The region, which runs south of the Sahara Desert, was experiencing some of its driest conditions in many years, the WFP said.

In just three years, the number of people marching towards starvation had skyrocketed from 3.6 million to 10.5 million in five countries – Burkina Faso, Chad, Mali, Mauritania and Niger. The crisis was expected to outpace previous years due to compounding factors, including insecurity, an increase in poverty due to COVID-19 and dramatic increases in the cost of staple food, the agency said.

While the needs were huge, resources to support the vulnerable were at rock bottom, forcing the WFP into the difficult position of having to take from those who were hungry to feed those who were suffering most. In Niger, for example, lack of funding meant the WFP was cutting food rations in half.

The WFP required US$470 million for the next six months to continue operations in the Sahel where, despite a challenging security context, it had worked with humanitarian partners to maintain lifesaving support reaching 9.3 million people in the five countries in 2021.

The agency said it had been implementing resilience-building programmes to help families thrive.

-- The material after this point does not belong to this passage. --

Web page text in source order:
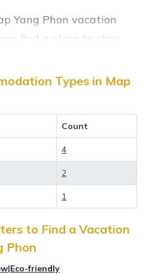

In the past three years, the WFP and communities had turned 110,000 hectares of barren fields in the Sahel region of five countries into productive agricultural and pastoral land, changing the lives of more than 2.5 million people.

Communities that had benefited from the resilience building activities were faring relatively better against this unprecedented food crisis because they had been empowered to grow sufficient food to feed themselves, diversify their productions and income.